• Task statement: All lines below between the line with "Answer as [x, y]." and the line with "Galleggianti [119, 132, 167, 143]", including both, must be copied exactly, and the pictures must be omitted.

• Entries shown:
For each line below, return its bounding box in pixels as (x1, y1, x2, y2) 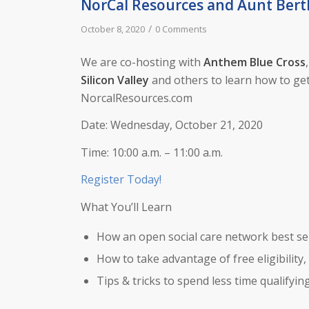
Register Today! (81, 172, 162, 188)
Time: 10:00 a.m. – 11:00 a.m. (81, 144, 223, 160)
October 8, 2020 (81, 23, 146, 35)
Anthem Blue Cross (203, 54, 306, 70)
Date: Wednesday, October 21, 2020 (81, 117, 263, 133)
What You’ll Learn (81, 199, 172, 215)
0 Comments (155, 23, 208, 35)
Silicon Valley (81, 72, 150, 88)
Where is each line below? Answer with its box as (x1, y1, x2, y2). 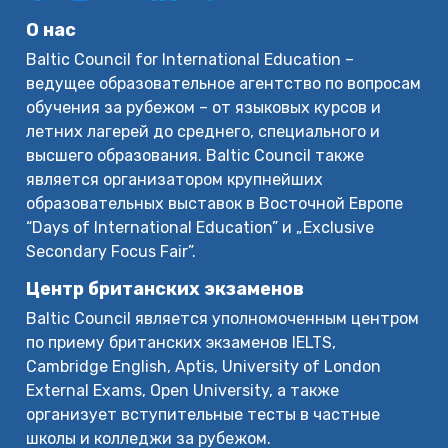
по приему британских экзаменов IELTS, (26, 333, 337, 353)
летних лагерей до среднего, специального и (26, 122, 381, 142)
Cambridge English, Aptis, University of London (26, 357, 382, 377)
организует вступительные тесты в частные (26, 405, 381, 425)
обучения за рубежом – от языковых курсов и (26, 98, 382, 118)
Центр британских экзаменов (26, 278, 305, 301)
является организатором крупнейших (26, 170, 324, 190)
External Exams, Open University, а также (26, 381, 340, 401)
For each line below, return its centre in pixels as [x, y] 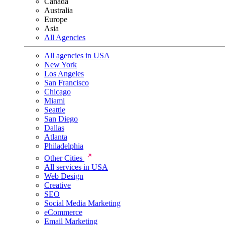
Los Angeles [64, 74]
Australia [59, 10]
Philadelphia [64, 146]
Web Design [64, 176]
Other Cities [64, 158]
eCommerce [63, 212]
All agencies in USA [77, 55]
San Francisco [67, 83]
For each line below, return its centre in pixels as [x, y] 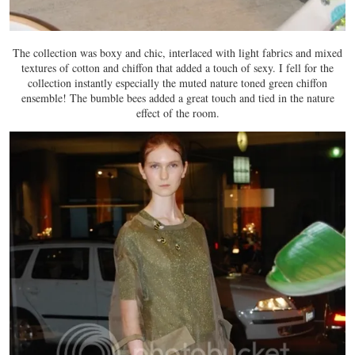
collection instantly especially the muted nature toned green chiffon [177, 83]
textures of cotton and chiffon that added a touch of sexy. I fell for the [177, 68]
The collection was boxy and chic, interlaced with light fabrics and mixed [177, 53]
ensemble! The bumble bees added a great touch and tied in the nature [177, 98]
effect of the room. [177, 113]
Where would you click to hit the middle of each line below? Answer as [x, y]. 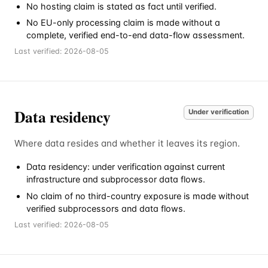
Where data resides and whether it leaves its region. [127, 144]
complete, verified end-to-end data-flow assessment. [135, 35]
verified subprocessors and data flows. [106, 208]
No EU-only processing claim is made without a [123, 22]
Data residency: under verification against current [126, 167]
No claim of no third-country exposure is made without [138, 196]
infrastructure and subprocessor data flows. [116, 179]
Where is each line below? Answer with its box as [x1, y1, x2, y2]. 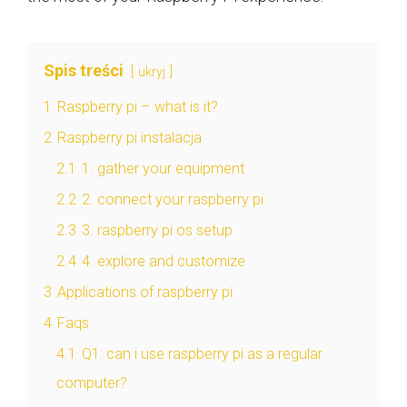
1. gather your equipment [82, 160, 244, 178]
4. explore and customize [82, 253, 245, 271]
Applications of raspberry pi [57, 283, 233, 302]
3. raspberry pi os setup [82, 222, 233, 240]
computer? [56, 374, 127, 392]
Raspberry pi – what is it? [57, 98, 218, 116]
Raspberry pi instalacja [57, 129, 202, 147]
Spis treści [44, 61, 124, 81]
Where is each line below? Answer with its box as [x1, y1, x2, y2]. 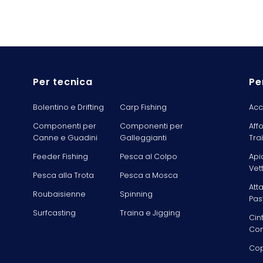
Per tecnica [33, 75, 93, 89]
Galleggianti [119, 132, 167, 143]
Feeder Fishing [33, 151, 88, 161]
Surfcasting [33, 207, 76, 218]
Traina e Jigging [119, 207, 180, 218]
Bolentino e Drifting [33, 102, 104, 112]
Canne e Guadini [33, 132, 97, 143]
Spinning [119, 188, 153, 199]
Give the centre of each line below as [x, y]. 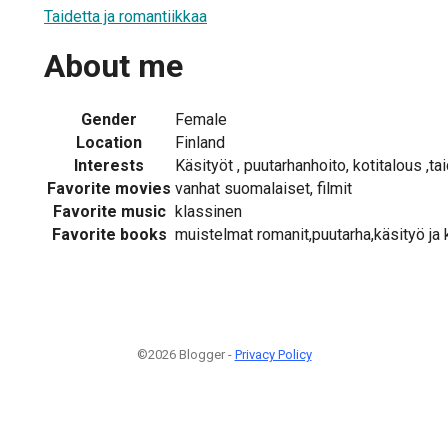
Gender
* * *
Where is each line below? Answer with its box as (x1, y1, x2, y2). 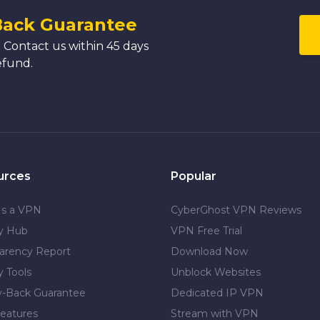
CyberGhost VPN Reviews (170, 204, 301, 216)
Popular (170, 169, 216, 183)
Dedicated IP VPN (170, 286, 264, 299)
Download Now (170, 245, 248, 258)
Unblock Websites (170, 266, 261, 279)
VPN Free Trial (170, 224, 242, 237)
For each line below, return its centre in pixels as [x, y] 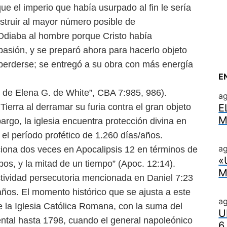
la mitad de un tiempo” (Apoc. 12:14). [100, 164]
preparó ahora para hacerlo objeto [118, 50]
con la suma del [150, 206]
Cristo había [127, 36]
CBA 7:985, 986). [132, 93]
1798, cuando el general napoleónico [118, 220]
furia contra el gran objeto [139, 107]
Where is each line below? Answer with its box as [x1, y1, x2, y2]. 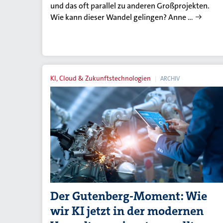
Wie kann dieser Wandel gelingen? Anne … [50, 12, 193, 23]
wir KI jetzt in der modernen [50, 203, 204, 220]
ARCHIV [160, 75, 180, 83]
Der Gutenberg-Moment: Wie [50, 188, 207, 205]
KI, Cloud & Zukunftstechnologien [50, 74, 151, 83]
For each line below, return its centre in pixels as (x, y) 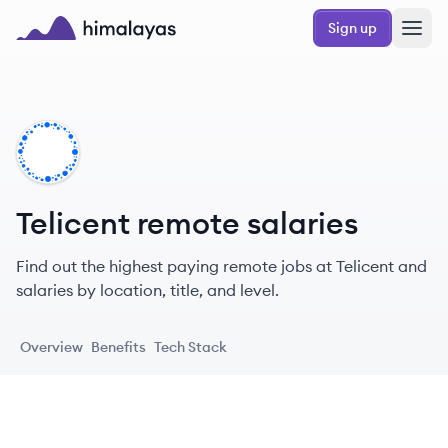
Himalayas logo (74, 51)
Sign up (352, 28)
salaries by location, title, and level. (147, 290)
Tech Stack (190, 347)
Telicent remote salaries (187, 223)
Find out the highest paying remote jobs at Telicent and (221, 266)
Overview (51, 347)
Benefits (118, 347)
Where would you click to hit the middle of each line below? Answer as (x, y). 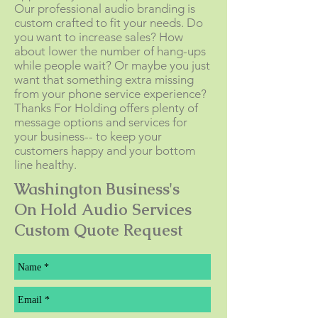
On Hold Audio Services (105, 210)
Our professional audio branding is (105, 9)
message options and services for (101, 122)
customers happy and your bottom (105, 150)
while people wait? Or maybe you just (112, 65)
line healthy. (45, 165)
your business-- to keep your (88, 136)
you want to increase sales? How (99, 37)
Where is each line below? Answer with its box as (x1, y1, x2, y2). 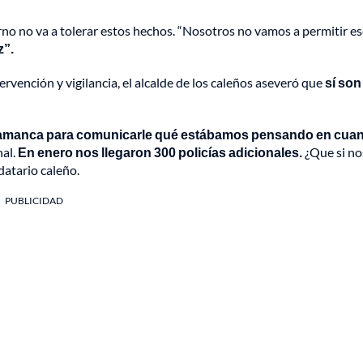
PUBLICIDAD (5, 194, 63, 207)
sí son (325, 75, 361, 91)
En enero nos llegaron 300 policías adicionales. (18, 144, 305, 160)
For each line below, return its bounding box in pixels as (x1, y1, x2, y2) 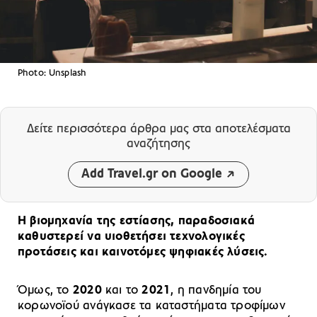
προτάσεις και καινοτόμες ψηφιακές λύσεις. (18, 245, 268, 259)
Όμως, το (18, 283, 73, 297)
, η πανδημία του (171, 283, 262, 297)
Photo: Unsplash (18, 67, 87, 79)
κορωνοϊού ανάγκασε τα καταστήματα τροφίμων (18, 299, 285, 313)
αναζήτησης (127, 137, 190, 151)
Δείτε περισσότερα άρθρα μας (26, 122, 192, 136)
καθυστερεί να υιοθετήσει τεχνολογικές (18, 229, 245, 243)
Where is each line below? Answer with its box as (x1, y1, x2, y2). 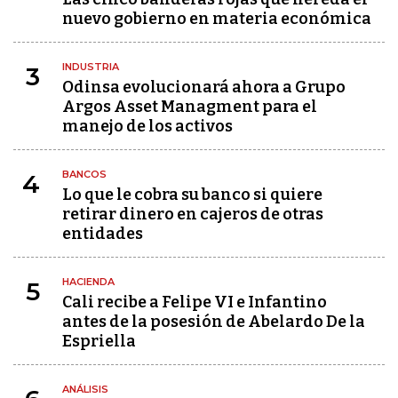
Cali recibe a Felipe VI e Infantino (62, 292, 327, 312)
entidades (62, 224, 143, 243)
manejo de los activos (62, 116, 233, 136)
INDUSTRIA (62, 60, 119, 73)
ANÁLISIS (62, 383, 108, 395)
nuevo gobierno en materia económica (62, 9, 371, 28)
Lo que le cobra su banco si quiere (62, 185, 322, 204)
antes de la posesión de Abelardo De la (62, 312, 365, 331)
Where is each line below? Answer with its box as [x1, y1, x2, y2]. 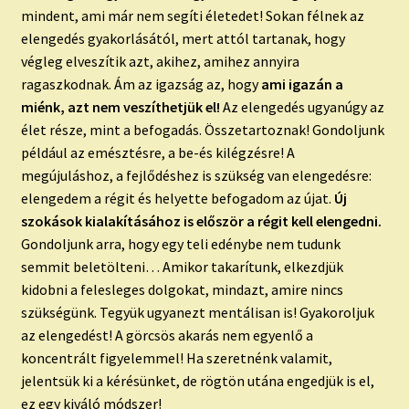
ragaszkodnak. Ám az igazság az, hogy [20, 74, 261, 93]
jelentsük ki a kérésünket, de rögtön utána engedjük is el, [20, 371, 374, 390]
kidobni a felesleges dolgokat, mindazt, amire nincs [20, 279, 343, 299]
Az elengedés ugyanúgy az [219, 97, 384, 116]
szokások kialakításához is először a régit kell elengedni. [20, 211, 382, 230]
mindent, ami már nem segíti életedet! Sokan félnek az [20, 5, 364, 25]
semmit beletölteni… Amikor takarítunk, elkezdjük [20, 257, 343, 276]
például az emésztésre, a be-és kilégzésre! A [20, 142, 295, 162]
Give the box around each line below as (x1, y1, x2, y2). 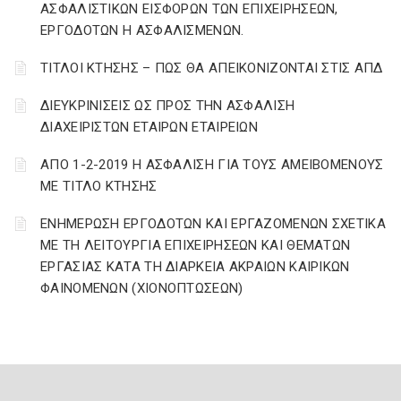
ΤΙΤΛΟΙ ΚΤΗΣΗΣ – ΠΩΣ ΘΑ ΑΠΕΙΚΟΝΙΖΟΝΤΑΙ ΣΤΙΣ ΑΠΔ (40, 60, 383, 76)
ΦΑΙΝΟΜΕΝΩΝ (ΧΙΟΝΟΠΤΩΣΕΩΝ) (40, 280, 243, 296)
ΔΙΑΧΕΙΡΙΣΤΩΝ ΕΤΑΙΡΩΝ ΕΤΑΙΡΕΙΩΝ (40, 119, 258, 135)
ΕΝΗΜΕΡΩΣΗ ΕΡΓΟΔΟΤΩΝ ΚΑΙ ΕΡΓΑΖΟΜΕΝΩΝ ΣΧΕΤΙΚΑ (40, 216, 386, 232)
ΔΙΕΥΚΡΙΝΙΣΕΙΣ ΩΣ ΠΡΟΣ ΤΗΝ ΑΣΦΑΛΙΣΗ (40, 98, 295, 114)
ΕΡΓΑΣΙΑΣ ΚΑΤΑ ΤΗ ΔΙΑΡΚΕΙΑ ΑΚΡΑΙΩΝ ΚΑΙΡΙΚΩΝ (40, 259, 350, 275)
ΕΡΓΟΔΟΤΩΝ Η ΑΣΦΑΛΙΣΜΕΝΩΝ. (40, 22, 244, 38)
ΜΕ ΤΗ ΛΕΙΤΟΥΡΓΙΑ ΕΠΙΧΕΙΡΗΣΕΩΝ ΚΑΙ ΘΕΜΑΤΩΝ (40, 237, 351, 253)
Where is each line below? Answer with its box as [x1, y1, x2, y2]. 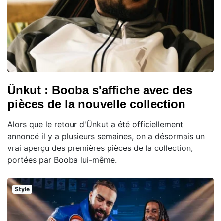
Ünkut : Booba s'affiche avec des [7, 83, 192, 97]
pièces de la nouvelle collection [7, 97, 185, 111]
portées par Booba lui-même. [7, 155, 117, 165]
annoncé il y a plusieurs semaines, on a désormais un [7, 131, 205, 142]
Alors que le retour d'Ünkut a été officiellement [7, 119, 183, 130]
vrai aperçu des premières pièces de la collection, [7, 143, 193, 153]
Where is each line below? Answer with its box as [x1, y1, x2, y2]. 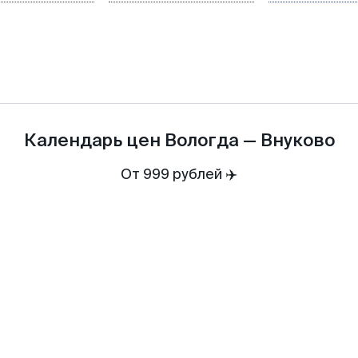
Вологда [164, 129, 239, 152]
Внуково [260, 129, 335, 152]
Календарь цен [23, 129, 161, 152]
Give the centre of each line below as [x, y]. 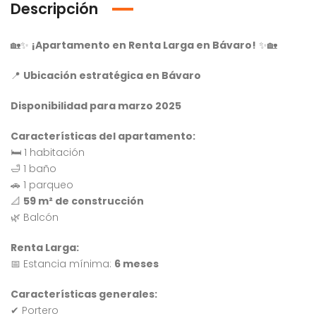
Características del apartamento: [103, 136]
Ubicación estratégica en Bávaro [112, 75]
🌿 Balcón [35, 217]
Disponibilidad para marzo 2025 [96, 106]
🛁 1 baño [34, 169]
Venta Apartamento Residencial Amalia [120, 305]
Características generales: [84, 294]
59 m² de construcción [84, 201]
---
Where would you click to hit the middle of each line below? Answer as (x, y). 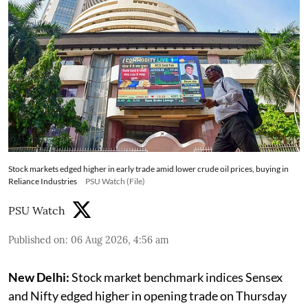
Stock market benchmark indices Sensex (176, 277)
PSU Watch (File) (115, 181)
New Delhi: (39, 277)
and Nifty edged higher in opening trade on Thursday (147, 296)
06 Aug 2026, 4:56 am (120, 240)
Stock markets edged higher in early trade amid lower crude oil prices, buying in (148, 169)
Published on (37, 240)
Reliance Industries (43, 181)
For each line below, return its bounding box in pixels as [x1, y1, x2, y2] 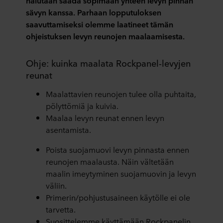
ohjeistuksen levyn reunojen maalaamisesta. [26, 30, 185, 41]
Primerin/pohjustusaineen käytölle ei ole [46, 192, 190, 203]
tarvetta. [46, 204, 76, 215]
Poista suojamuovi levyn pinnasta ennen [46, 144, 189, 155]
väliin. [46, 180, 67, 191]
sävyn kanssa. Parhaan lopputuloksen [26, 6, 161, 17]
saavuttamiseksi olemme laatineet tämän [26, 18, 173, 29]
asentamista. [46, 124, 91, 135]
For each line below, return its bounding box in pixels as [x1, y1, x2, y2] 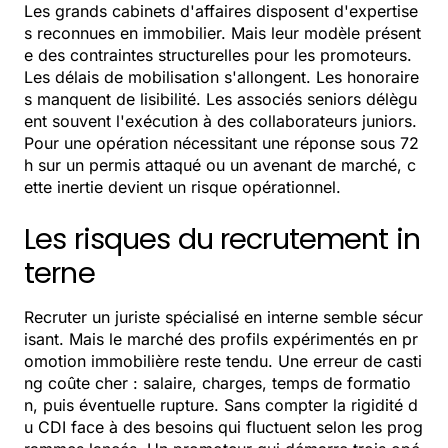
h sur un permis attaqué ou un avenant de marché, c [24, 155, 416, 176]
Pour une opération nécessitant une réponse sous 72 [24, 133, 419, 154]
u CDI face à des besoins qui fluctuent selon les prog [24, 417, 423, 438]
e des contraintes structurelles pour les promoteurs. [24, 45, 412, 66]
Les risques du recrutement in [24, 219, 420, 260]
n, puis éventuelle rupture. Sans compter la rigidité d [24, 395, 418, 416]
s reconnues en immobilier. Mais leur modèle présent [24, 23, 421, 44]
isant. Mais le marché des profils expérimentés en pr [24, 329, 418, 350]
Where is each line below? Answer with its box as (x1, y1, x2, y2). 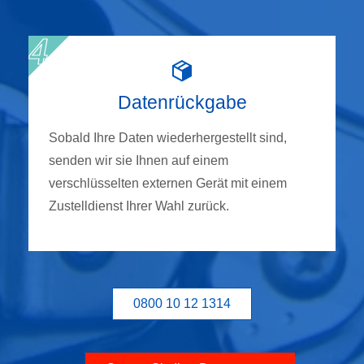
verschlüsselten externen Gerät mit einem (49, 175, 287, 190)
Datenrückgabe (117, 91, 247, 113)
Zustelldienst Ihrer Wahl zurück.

• Reply to the exercise:
Where would you click to hit the middle of each line below? Answer as [x, y]. 
Where data resides and whether it leaves its region. [127, 144]
complete, verified end-to-end data-flow assessment. [135, 35]
verified subprocessors and data flows. [106, 208]
No EU-only processing claim is made without a [123, 22]
Data residency: under verification against current [126, 167]
No claim of no third-country exposure is made without [138, 196]
infrastructure and subprocessor data flows. [116, 179]
Where is each line below? Answer with its box as [x1, y1, x2, y2]. 
1. gather your equipment [82, 160, 244, 178]
4. explore and customize [82, 253, 245, 271]
Applications of raspberry pi [57, 283, 233, 302]
3. raspberry pi os setup [82, 222, 233, 240]
computer? [56, 374, 127, 392]
Raspberry pi – what is it? [57, 98, 218, 116]
Raspberry pi instalacja [57, 129, 202, 147]
Spis treści [44, 61, 124, 81]
Where is each line below? Answer with its box as [x1, y1, x2, y2]. 
Per tecnica [33, 75, 93, 89]
Galleggianti [119, 132, 167, 143]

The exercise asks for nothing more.